The second significant piece for Chicago is Michael Kopech. The 20-year-old right-hander ranked as Baseball America's No. 89 prospect coming into the 2016 campaign. He's since raised his stock, whiffing 38 percent of the batters he faced at two levels of Class A ball, with a 2.08 ERA. His resume isn't perfect: Demerits include sometimes iffy control (he walked 33 batters in 56 1/3 innings in 2016), and a broken hand resulting from a fight with a teammate that limited him to 12 starts last season. Still, Kopech's fastball can touch triple digits, his slider and change-up both grade as potential plus offerings, and he's widely regarded as one of the best pitching prospects in the game. Even with the other two prospects in the trade (22-year-old right-hander Victor Diaz and 20-year-old outfielder Luis Basabe) regarded as longer-odds bets to make a major mark in the big leagues, Moncada and Kopech could become impact players on the South Side.

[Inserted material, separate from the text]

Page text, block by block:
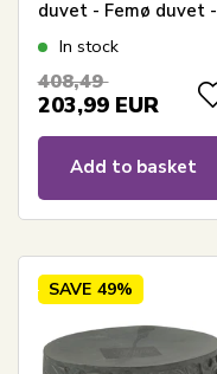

It's still a trade that makes tons of sense for the Red Sox. Go through the annals of baseball history, and you'll find far more examples of blockbuster trades tipping in favor of the team that acquired the superstar rather than the club that got the package of prospects (think Roy Halladay for Travis d'Arnaud, Kyle Drabek, and Michael Taylor). Boston rolled to an AL East title last season thanks to a power-packed lineup led by Mookie Betts, Xander Bogaerts, David Ortiz, Dustin Pedroia and Jackie Bradley Jr., only to come up short in the playoffs. The missing ingredient in last season's Red Sox run was pitching depth: The back of the rotation was often suspect, the bullpen even more so.
In a span of 24 hours, the BoSox addressed both those needs. Sale will team with David Price and 2016 Cy Young winner Rick Porcello to form one of the most potent pitching trios in the league, while creating a scenario that gives at least four candidates (Drew Pomeranz, Eduardo Rodriguez, Steven Wright and Clay Buchholz) a shot at the other two spots. Meanwhile, Boston picked up Tyler Thornburg from the Brewers Tuesday morning, landing a lights-out right-handed reliever who punched out 90 batters in 67 innings last season, with a 2.15 ERA. Thornburg will team with a hopefully healthier Craig Kimbrel (he was limited by knee problems in 2016) to form a strong one-two punch at the back of the pen. A summer 2017 return by fellow righty Carson Smith (who had Tommy John surgery in May), combined with multi-inning relief work from Joe Kelly and contributions from the two pitchers who don't crack the rotation, could give Boston one of its best and deepest bullpens in a while.
All of this is right out of the Dave Dombrowski playbook. Few executives in the game put more stock in frontline starting pitching than Dombrowski, and perhaps no exec is so willing to sacrifice marquee prospects (and/or big money) to get those elusive aces. Thanks to a combination of graduations to the majors and splashy trades, the Red Sox farm system is far, far thinner than it was in the summer of 2015, when the organization tapped Dombrowski to head up baseball ops.
If Boston wins another World Series next year, no one will give a damn. Given how successful the Red Sox have been at filling their biggest holes, they'll now have a good chance to make that happen. With four months to go until Opening Day and one more move to acquire a David Ortiz replacement almost certainly on the way, the Red Sox are the early front-runners in the American League.